Милорад Курандич, схватив винтовку и набив все карманы обоймами, в мгновение ока вылетел из каземата. Начал собирать своих людей.

Всех вместе с «финансами» (пограничной стражей) было девяносто человек.

Половину Курандич послал в окопы на самом гребне Калэмагдена, другой половине велел залечь на крепостных валах.

Капитан выстрелом из винтовки подает сигнал к огню по всей линии.

В эту ночь еще не было в крепости ни пулеметов, ни орудий.

Все ближе и ближе и так зловеще надвигается вражья флотилия. Высунувшись из окопа, наблюдает ее Курандич. Этот Драголюб прав. В общем, судя по «утрамбованной» массе кишащих на баркасах австрийских солдат, пожалуй, наберется и полк.

Ждут, мучительно ждут сербы сигнала, и кажется им, что уже пора начинать, что еще минута, и будет поздно, шваб подплывет к самому берегу. Каждый войник полон дьявольского искушения нажать спуск…

Но Курандич знал, что делает. Бить, надо бить наверняка, чтобы каждая сербская пуля угодила в это человеческое месиво.

Широкогрудые баркасы — шагов на семьсот от берега.

Сухо щелкнул выстрел и далеко пошел над водой перекликами.

Трескотня по всему фронту. Австрийцы очутились в беспомощном положении. Сами на виду, мишень, лучшей не выдумаешь, а сербы великолепно укрыты, и лишь вспыхивающие коротенькие молнии обозначают линию цепи. Кроме того, ответный огонь австрийцев не мог быть мало-мальски действительным еще и потому, что стрелять удавалось немногим, самым крайним, у бортов, вся же остальная масса так кучно теснила друг друга, руки не подымешь, не говоря уже о винтовке.

Курандич, зная, что каждый человек на счету, сам так усердно поддерживал огонь, что распалил до горяча ствол винтовки.
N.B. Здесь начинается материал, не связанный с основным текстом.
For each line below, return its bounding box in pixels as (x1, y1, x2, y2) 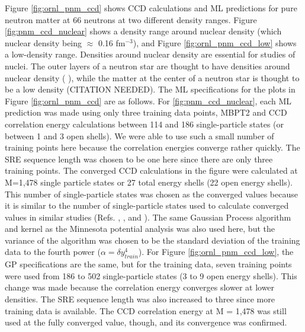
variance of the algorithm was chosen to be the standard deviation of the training (5, 234, 300, 246)
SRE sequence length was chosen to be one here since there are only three (5, 152, 273, 165)
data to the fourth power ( (5, 245, 101, 258)
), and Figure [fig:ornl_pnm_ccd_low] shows (133, 36, 297, 49)
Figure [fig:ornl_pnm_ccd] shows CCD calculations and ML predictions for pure (5, 2, 297, 14)
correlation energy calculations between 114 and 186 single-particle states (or (5, 117, 284, 130)
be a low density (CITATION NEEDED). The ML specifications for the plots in (5, 83, 296, 95)
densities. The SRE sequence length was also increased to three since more (5, 293, 275, 305)
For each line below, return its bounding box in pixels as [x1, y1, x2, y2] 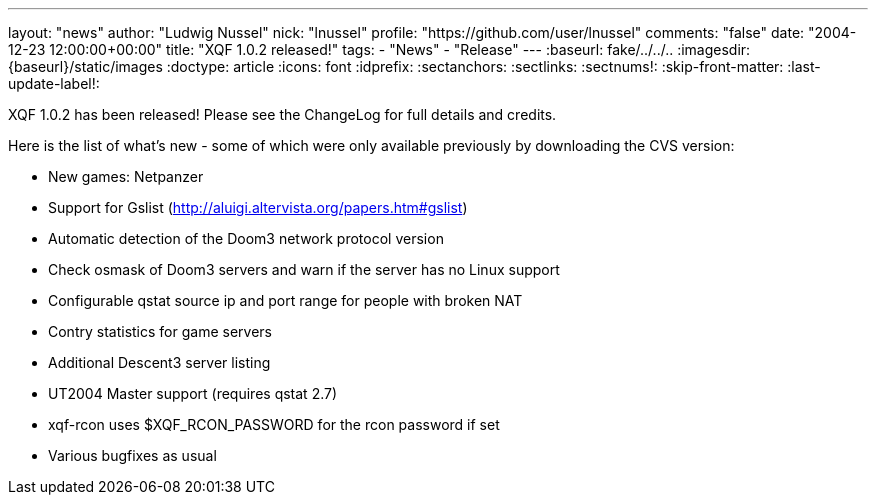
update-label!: [8, 75, 100, 92]
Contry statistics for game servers [48, 323, 272, 340]
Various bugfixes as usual [48, 447, 217, 464]
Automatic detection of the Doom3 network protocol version [48, 230, 444, 247]
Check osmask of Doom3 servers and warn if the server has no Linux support [48, 261, 560, 278]
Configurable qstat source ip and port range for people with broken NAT [48, 292, 523, 309]
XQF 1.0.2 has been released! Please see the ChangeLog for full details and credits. [8, 106, 557, 123]
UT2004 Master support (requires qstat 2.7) [48, 385, 338, 402]

Он. расстрелял все свои обоймы, и очутившийся рядом с ним Драголюб протягивал ему новые.

Бешеные крики и стоны неслись оттуда, с неприятельских баркасов. Неслись вместе с беспорядочной, жиденькой, ответной пальбой. А залпы сербов остановились все ожесточеннее, компактнее, гуще, сливаясь в один сплошной треск.
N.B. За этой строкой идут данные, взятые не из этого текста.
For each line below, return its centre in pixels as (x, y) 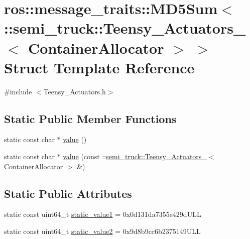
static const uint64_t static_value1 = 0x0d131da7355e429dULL (103, 214)
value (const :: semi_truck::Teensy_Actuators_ (135, 156)
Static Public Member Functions (90, 118)
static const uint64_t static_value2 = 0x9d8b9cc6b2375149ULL (102, 231)
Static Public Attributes (68, 193)
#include (18, 91)
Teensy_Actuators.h (75, 91)
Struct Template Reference (99, 67)
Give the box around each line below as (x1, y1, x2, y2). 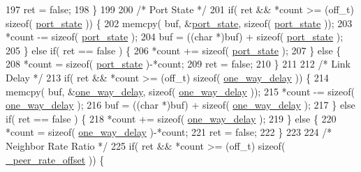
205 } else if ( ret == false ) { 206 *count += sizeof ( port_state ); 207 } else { (6, 42, 341, 57)
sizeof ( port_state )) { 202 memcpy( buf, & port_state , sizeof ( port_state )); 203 (6, 15, 353, 30)
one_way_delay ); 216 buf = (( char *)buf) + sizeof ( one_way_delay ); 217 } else (6, 97, 355, 112)
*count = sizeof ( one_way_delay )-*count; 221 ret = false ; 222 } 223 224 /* (6, 125, 332, 139)
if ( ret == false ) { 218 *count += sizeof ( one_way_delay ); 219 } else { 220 (6, 111, 337, 125)
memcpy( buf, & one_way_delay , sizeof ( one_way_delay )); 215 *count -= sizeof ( (6, 84, 355, 98)
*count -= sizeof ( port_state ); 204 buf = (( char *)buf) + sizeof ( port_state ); (6, 29, 344, 44)
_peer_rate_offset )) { (6, 152, 105, 166)
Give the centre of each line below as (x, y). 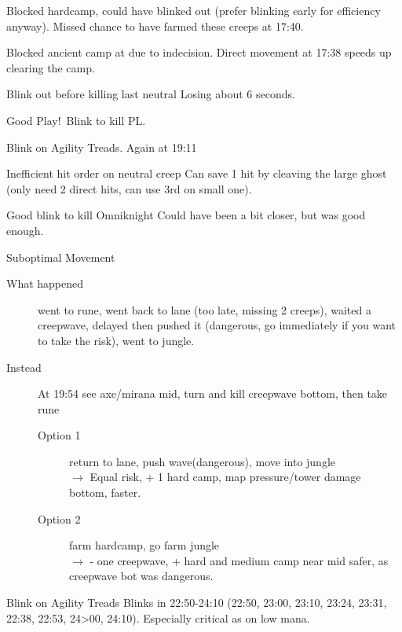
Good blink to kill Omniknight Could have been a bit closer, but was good (186, 215)
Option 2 (59, 518)
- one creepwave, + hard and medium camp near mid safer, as (239, 560)
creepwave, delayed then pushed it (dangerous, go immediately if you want (217, 325)
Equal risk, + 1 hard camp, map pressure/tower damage (225, 477)
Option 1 (59, 435)
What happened (45, 283)
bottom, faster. (105, 492)

Проснувшиеся жители, позабыв всякий страх, высыпали на берег. Они видели весь этот бой, видели, как падают убитые, и раненые австрийцы в Дунай и плывут, уносимые течением…
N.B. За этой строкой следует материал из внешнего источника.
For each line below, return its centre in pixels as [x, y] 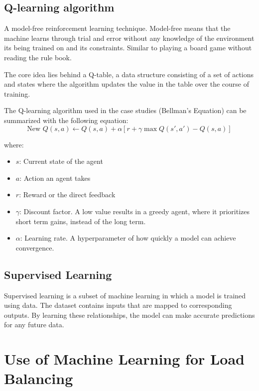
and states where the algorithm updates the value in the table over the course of [127, 84]
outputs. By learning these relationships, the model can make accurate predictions [129, 315]
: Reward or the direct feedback [67, 195]
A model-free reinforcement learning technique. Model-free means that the [117, 28]
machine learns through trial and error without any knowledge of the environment [129, 38]
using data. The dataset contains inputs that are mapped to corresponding [118, 305]
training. [17, 93]
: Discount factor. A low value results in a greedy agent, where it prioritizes [134, 211]
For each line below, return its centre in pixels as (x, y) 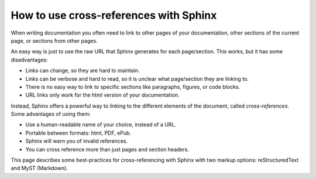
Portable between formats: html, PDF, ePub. (78, 133)
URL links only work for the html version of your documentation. (102, 95)
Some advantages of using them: (51, 114)
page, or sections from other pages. (54, 40)
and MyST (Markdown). (39, 168)
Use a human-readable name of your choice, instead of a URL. (101, 125)
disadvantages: (29, 60)
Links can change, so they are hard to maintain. (83, 71)
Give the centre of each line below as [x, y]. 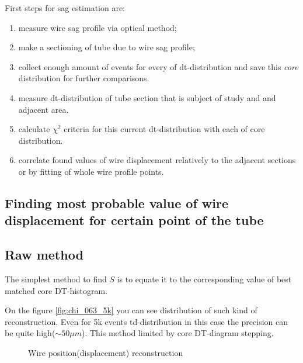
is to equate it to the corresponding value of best [204, 279]
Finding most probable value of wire [116, 203]
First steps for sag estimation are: [65, 8]
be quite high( [30, 333]
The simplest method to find [56, 279]
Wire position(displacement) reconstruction [106, 352]
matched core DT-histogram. [56, 290]
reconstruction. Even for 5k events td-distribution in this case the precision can [147, 321]
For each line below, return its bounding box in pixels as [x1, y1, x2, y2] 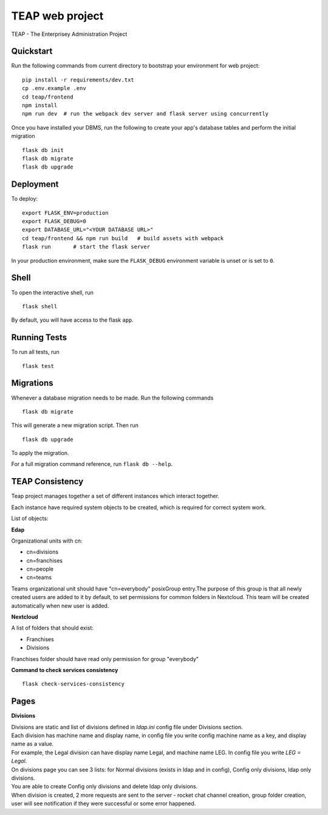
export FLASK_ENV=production [22, 209, 109, 216]
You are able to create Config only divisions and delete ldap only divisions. [11, 783, 198, 790]
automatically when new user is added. [11, 602, 109, 609]
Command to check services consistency [11, 667, 118, 673]
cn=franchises [26, 557, 63, 564]
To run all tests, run [11, 349, 60, 356]
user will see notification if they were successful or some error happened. [11, 800, 196, 807]
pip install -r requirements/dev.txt [22, 76, 135, 83]
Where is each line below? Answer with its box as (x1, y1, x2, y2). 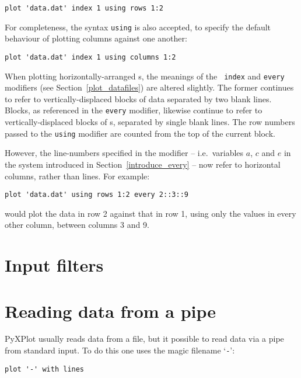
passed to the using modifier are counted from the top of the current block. (5, 127, 275, 139)
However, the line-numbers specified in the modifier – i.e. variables (5, 147, 244, 159)
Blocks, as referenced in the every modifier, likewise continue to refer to (5, 104, 262, 116)
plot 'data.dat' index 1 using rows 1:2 (5, 4, 164, 12)
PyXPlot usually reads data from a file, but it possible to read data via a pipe (5, 332, 284, 345)
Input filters (5, 253, 104, 277)
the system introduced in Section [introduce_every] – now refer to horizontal (5, 158, 281, 170)
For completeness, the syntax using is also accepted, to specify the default (5, 20, 271, 33)
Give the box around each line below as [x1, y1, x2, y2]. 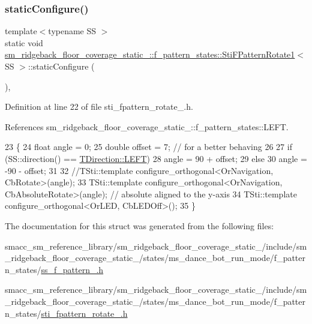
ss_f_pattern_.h [41, 263, 104, 275]
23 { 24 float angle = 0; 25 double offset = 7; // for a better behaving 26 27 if [5, 140, 292, 153]
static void [5, 36, 43, 49]
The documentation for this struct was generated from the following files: [5, 219, 274, 232]
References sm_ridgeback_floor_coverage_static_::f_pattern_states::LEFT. [5, 120, 289, 133]
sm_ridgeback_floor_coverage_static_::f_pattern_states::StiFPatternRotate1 [5, 48, 295, 61]
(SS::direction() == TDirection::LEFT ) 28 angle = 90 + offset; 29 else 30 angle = [5, 152, 307, 164]
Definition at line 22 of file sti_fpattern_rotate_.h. [5, 100, 193, 113]
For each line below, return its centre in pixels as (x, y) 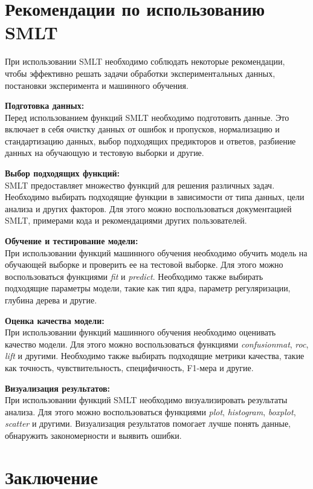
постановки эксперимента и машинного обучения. (97, 85)
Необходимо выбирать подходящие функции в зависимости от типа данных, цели (155, 197)
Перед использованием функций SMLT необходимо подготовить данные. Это (147, 117)
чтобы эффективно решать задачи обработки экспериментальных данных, (140, 73)
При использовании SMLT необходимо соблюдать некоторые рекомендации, (145, 61)
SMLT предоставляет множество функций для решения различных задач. (140, 185)
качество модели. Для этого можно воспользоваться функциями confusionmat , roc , (157, 344)
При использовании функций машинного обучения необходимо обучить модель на (156, 252)

А Курандич горел одной мыслью — хватит ли у австрийцев отваги и нервов высадиться под огнем? Если хватит, они сметут в рукопашном ударе горсточку защитников Белграда.

Но австрийцы, устрашенные потерями, охваченные паникой, повернули назад, провожаемые губительными сербскими залпами.

Так без малого сотня войников, под командой капитана Курандича, отбила вражий десант. И какой десант — цвет австро-венгерской пехоты, мечтавшей в парадных мундирах торжественно вступить в сербскую столицу.

Наутро швабы, из мести за свою посрамленную попытку наступления, подвергли Белград ураганной бомбардировке из тяжелых орудий. Весь день и всю ночь грохотали пушки.

Судя по изумительной меткости попадания, угадывался чей-то шпионаж, корректировавший огонь австрийцев. Несколько снарядов угодило в королевский дворец, разворотив один из флигелей и конюшни. Досталось казармам, русскому посольству и тем из крепостных казематов, где укрывались от чудовищных снарядов солдаты и офицеры.

Ночью заметили сербы, что кто-то сигнализирует большим электрическим фонарем с крыши «хотела» «Москва». И на том берегу Савы взвивались в ответ сигнальные ракеты, зеленые, синие, красные.